RUTGER-STEUBEN PARK
HISTORIC DISTRICT &
RUTGER PARK

In 2008, Landmarks became the owners of the mansions at Number 1 and Number 3 Rutger Park and their associated estate grounds, including the lot where Number 2 stood from 1850 - 1994. In order to preserve Rutger Park for future generations to appreciate and experience, Landmarks has undertaken the Rutger Park Restoration Project to complete the long-range, multi-million dollar, professional historic preservation of both mansions. The ultimate goal of the project is to have two restored and staffed house museums with estate gardens that are open to the public year-round. Currently, the homes are open to the public by advance arrangement, or twice a year for guided “hardhat tours” at our signature annual events, Picnic in the Park and History Comes Alive at Rutger Park.

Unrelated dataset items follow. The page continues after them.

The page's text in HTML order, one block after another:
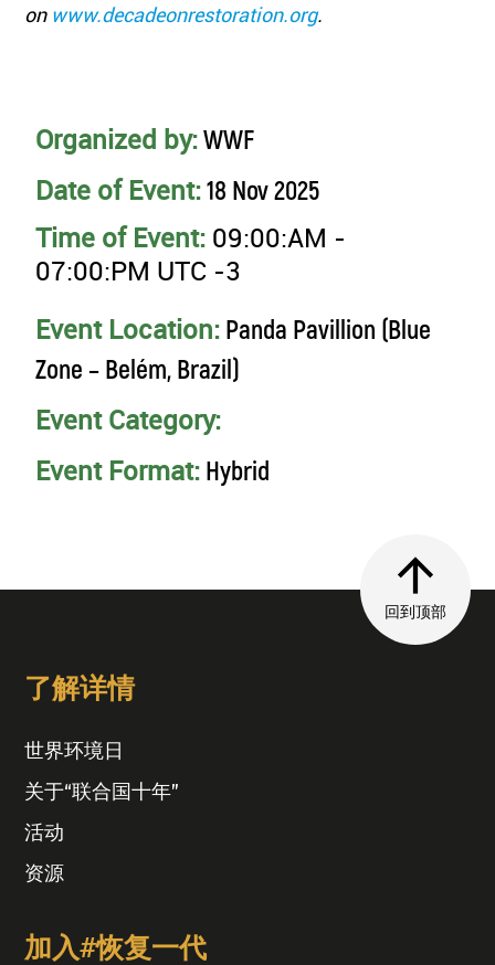
on www.decadeonrestoration.org.
Organized by:WWF
Date of Event:18 Nov 2025
Time of Event: 09:00:AM -
07:00:PM UTC -3
Event Location: Panda Pavillion (Blue
Zone – Belém, Brazil)
Event Category:
Event Format: Hybrid
回到顶部
了解详情
世界环境日
关于“联合国十年”
活动
资源
加入#恢复一代
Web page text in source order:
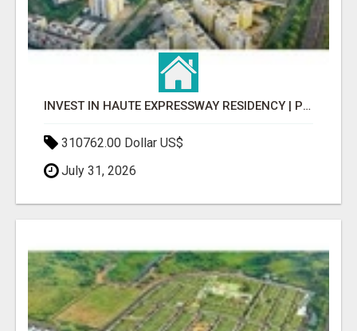
INVEST IN HAUTE EXPRESSWAY RESIDENCY | PREMIUM RESIDENTIAL PROJECT
310762.00 Dollar US$
July 31, 2026
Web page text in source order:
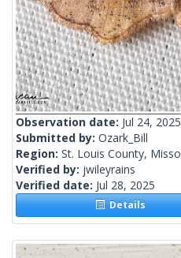
Observation date: Jul 24, 2025
Submitted by: Ozark_Bill
Region: St. Louis County,
Verified by: jwileyrains
Verified date: Jul 28, 2025
Details
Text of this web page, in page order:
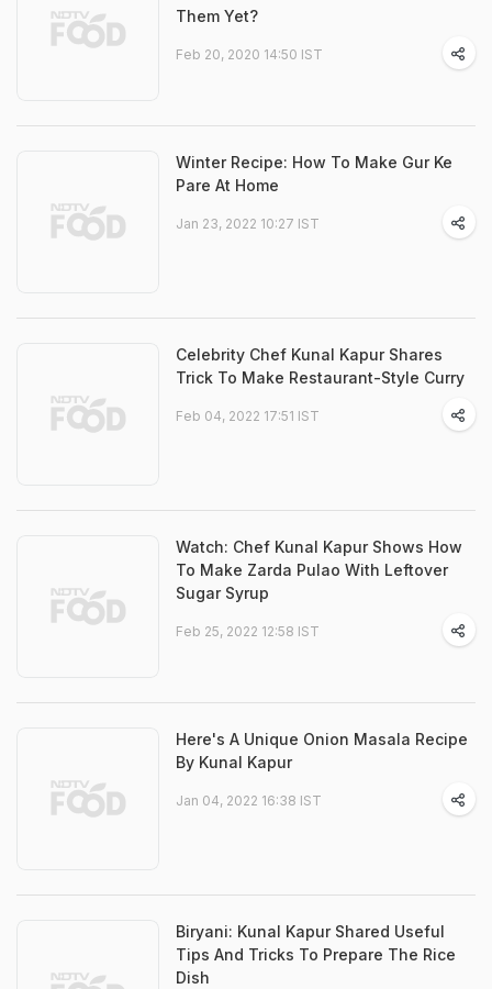
Them Yet?
Feb 20, 2020 14:50 IST
Winter Recipe: How To Make Gur Ke
Pare At Home
Jan 23, 2022 10:27 IST
Celebrity Chef Kunal Kapur Shares
Trick To Make Restaurant-Style Curry
Feb 04, 2022 17:51 IST
Watch: Chef Kunal Kapur Shows How
To Make Zarda Pulao With Leftover
Sugar Syrup
Feb 25, 2022 12:58 IST
Here's A Unique Onion Masala Recipe
By Kunal Kapur
Jan 04, 2022 16:38 IST
Biryani: Kunal Kapur Shared Useful
Tips And Tricks To Prepare The Rice
Dish

Download a PDF of The Landmarks Society's proposed plan for Rutger Park

 

(images: Steuben Park & Fountain)
The Rutger-Steuben Park Historic District

The elegant mansions of the Rutger-Steuben Park National Historic District reflect the prosperity of Utica between the years of 1830 and 1890. The names of the original occupants are a roster of the important merchants and industrialists of a young America, and the homes they built along Rutger Street are fine examples of late nineteenth century villas executed in the Italianate style. It is one of the largest groupings of these structures in the Northeast, and its significance earned it a place on the National Register in 1973.

 

Download a PDF of the Rutger-Steuben Park Historic District National Register Listing


(images: left to right 5,4,3,2 & 1 Rutger Park)
Rutger Park

The centerpiece of the neighborhood are the five original mansions of Rutger Park which, until the 1994 demolition of Number 2, offered a nearly complete ensemble of major nineteenth century American domestic architecture styles. The elegant mansions not only reflect the stature of their early owners, but also the general prosperity of Utica before 1900. During that period, the opening of the Erie and Chenango Canals, coupled with the establishment of the textile industry in Utica and along the Oriskany and Sauquoit Creek, the building of railroads and continuing agricultural production (including the export of cheddar cheese and hops) brought major economic growth to Central New York, from which Utica especially benefited.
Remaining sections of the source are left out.